§ ACTIVITY:
Copy the entries that follow, exactly and completely.

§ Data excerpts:

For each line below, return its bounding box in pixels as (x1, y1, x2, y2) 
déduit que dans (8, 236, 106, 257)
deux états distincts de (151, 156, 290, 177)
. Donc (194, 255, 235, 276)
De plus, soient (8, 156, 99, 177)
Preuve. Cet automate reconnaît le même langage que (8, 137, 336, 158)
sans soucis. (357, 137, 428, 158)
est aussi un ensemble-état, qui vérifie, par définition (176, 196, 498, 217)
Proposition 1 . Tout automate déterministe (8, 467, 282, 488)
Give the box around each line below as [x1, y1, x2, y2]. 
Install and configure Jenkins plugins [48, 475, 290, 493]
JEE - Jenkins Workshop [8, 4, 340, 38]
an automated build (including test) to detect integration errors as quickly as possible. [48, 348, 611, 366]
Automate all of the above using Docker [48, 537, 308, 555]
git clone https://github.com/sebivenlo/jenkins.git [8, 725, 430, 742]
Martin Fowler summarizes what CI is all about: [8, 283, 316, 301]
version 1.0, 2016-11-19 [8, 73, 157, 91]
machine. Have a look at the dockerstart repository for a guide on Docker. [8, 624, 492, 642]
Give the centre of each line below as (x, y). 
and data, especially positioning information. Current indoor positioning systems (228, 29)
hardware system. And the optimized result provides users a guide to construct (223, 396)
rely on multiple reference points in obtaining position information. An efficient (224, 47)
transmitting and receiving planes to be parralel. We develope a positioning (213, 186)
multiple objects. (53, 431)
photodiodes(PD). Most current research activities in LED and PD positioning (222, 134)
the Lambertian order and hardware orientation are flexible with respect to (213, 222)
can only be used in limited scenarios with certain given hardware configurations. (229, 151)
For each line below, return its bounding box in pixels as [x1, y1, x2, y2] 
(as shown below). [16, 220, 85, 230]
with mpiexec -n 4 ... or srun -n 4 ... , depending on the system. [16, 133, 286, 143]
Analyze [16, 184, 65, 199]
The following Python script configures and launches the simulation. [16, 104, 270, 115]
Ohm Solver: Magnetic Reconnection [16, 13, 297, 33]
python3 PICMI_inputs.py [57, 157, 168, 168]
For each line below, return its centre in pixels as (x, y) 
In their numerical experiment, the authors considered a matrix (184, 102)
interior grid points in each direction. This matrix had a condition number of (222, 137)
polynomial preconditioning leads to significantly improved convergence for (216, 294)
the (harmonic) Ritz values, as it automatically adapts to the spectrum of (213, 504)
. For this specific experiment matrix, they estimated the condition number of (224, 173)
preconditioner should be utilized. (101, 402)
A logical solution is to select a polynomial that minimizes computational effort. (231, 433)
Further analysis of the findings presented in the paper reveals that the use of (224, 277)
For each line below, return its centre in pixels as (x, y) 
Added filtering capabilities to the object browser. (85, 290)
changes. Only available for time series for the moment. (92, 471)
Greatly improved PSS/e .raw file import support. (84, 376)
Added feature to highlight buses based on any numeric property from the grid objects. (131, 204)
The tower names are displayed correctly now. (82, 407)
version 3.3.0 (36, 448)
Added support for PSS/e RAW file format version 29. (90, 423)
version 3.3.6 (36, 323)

§ RESULT:
For each line below, return its bounding box in pixels as (x1, y1, x2, y2) 
déduit que dans (8, 236, 106, 257)
deux états distincts de (151, 156, 290, 177)
. Donc (194, 255, 235, 276)
De plus, soient (8, 156, 99, 177)
Preuve. Cet automate reconnaît le même langage que (8, 137, 336, 158)
sans soucis. (357, 137, 428, 158)
est aussi un ensemble-état, qui vérifie, par définition (176, 196, 498, 217)
Proposition 1 . Tout automate déterministe (8, 467, 282, 488)
Give the box around each line below as [x1, y1, x2, y2]. 
Install and configure Jenkins plugins [48, 475, 290, 493]
JEE - Jenkins Workshop [8, 4, 340, 38]
an automated build (including test) to detect integration errors as quickly as possible. [48, 348, 611, 366]
Automate all of the above using Docker [48, 537, 308, 555]
git clone https://github.com/sebivenlo/jenkins.git [8, 725, 430, 742]
Martin Fowler summarizes what CI is all about: [8, 283, 316, 301]
version 1.0, 2016-11-19 [8, 73, 157, 91]
machine. Have a look at the dockerstart repository for a guide on Docker. [8, 624, 492, 642]
Give the centre of each line below as (x, y). 
and data, especially positioning information. Current indoor positioning systems (228, 29)
hardware system. And the optimized result provides users a guide to construct (223, 396)
rely on multiple reference points in obtaining position information. An efficient (224, 47)
transmitting and receiving planes to be parralel. We develope a positioning (213, 186)
multiple objects. (53, 431)
photodiodes(PD). Most current research activities in LED and PD positioning (222, 134)
the Lambertian order and hardware orientation are flexible with respect to (213, 222)
can only be used in limited scenarios with certain given hardware configurations. (229, 151)
For each line below, return its bounding box in pixels as [x1, y1, x2, y2] 
(as shown below). [16, 220, 85, 230]
with mpiexec -n 4 ... or srun -n 4 ... , depending on the system. [16, 133, 286, 143]
Analyze [16, 184, 65, 199]
The following Python script configures and launches the simulation. [16, 104, 270, 115]
Ohm Solver: Magnetic Reconnection [16, 13, 297, 33]
python3 PICMI_inputs.py [57, 157, 168, 168]
For each line below, return its centre in pixels as (x, y) 
In their numerical experiment, the authors considered a matrix (184, 102)
interior grid points in each direction. This matrix had a condition number of (222, 137)
polynomial preconditioning leads to significantly improved convergence for (216, 294)
the (harmonic) Ritz values, as it automatically adapts to the spectrum of (213, 504)
. For this specific experiment matrix, they estimated the condition number of (224, 173)
preconditioner should be utilized. (101, 402)
A logical solution is to select a polynomial that minimizes computational effort. (231, 433)
Further analysis of the findings presented in the paper reveals that the use of (224, 277)
For each line below, return its centre in pixels as (x, y) 
Added filtering capabilities to the object browser. (85, 290)
changes. Only available for time series for the moment. (92, 471)
Greatly improved PSS/e .raw file import support. (84, 376)
Added feature to highlight buses based on any numeric property from the grid objects. (131, 204)
The tower names are displayed correctly now. (82, 407)
version 3.3.0 (36, 448)
Added support for PSS/e RAW file format version 29. (90, 423)
version 3.3.6 (36, 323)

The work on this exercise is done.